Performance issues encountered with 16 million queries

[350887156]

One master server and 6 slave servers
master server
cpu :16 core,Memory:64g Network bandwidth: 20M
slave servers
cpu :16 core,Memory:32g Network bandwidth: 20M

There is no problem with remote operation of the main server, but the DNS software is stuck
Below is a screenshot of the server status.
Please help me analyze what caused this problem
Thank you very much

[ShreyasZare]

Thanks for the feedback. Does this issue occur only on one server or is it occurring on all instances that you have running? Do you have any zones hosted on the affected servers? What OS is being used for all the DNS instances? Is docker being used?

[350887156]

@ShreyasZare Hello
Currently, this situation mainly occurs on the main DNS instance. There are about 200,000 zones on the affected server. All DNS instances use Windows systems, not Docker.

Only the main server fluctuates, and the slave servers do not fluctuate.

[ShreyasZare]

Thanks for the details. Are any of the zones DNSSEC signed? If yes, are they using NSEC3?

From the main chart, it looks like the DNS service is recovering after approx 5 mins downtime. Is it recovering on its own or do you restart the DNS service?

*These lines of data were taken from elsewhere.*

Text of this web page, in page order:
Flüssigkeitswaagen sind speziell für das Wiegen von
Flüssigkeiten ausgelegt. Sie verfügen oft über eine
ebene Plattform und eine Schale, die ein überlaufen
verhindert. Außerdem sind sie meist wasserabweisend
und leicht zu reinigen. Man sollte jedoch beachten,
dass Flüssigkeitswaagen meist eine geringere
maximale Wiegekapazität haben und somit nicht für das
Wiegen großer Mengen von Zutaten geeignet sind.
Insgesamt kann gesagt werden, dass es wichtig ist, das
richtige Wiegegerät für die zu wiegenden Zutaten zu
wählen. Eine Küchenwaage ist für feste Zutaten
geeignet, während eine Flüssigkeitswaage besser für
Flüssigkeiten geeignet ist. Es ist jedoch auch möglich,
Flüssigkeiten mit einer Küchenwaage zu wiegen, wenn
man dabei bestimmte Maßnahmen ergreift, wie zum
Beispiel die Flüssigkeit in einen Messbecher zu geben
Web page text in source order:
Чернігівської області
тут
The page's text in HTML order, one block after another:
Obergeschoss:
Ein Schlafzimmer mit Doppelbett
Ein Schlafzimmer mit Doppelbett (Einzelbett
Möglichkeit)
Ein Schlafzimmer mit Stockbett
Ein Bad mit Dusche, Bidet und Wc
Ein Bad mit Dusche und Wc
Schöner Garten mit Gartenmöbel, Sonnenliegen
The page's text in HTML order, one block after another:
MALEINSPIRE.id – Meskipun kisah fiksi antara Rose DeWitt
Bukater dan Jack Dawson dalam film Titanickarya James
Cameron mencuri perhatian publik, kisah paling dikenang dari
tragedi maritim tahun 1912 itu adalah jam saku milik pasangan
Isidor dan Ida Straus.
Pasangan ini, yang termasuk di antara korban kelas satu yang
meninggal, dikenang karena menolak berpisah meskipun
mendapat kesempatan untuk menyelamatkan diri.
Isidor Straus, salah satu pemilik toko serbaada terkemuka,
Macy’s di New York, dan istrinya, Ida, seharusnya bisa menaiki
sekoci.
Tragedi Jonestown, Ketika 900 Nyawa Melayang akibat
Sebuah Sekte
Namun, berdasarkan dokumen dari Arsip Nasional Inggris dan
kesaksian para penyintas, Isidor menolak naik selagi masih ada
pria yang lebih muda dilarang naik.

Do you see any error logged in the DNS logs in the admin panel? Especially, any error log which has System.TimeoutException?

[350887156]

@ShreyasZare
No zone is DNSSEC signed. It will recover automatically. I did not do anything else. The log records are all related to timeouts.

[ShreyasZare]

No zone is DNSSEC signed. It will recover automatically. I did not do anything else. The log records are all related to timeouts.

Thanks for the details. Please share a few error logs here so that I can check the code against it.

[350887156]

The error log file occupies too much disk space and has been deleted by the operation and maintenance personnel. The current error information is as follows

Error! The operation on the socket could not be performed because the system buffer was insufficient in space or a queue was full.

[ShreyasZare]

Thanks for the details. It would be much useful if you can send the complete error listed in the DNS log file since a partial error message is not much useful since its unclear where its originating.

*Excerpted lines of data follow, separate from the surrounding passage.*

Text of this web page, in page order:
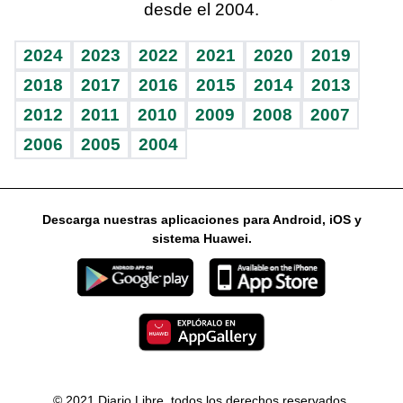
Vida y familia
Eñe
Celebrando la vida
Sin complejos
En pocas palabras
Escuchando al corazón
Economía Personal
Consulta Libre
BRV
TBT Deportivo
Más firmas
Guía del dinero
Horóscopos
desde el 2004.
2024 2023 2022 2021 2020
2019
2018
2017 2016 2015 2014
2013
2012
2011 2010 2009 2008
2007
2006
2005 2004
Descarga nuestras aplicaciones para Android, iOS y
sistema Huawei.
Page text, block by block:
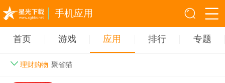
手机应用
首页 游戏 应用 排行 专题
理财购物 聚省猫
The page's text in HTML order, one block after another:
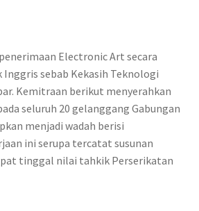
Electronic Art secara
sebab Kekasih Teknologi
Kemitraan berikut menyerahkan
seluruh 20 gelanggang Gabungan
menjadi wadah berisi
ini serupa tercatat susunan
tinggal nilai tahkik Perserikatan
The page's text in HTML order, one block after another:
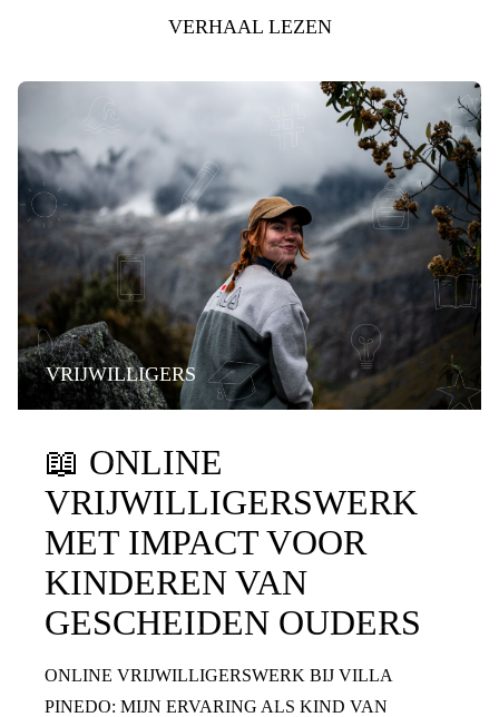
VERHAAL LEZEN
VRIJWILLIGERS
📖 ONLINE
VRIJWILLIGERSWERK
MET IMPACT VOOR
KINDEREN VAN
GESCHEIDEN OUDERS
ONLINE VRIJWILLIGERSWERK BIJ VILLA
PINEDO: MIJN ERVARING ALS KIND VAN

Does the DNS server have too many TCP requests? (check dashboard chart for protocol usage)

Is the OS Windows Server edition or Windows 10? Are there any other server applications like web server running on the same server as that of the DNS server?

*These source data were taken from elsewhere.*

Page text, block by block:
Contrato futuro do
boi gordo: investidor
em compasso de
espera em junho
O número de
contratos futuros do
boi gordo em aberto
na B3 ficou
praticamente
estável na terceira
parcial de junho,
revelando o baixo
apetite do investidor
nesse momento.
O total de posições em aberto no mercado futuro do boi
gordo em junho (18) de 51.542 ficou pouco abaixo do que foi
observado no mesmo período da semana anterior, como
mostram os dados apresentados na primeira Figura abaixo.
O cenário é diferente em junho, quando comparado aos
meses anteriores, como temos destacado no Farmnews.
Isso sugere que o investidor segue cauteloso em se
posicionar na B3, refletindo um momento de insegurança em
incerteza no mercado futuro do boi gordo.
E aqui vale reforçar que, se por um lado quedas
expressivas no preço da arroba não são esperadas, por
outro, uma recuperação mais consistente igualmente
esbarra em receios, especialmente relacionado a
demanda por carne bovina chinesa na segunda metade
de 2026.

Do you have and DNS apps installed?

[350887156]

This is the log collected so far. If it is not enough, I will add more later.
log.txt

[ShreyasZare]

Thanks for the logs. The logs just have operational errors logged, almost all of which are due to the upstream forwarders refusing to answer. I am not sure about the reason for this and you need to change the upstream forwarders to some other provider. If you are not using encrypted DNS protocols then enable either DoT/DoH with them. You can also consider running the DNS server without any forwarders.

Its possible that due to these errors with upstream, there is a large number of outstanding requests on the DNS server causing UDP port exhaustion which is causing the issue you have.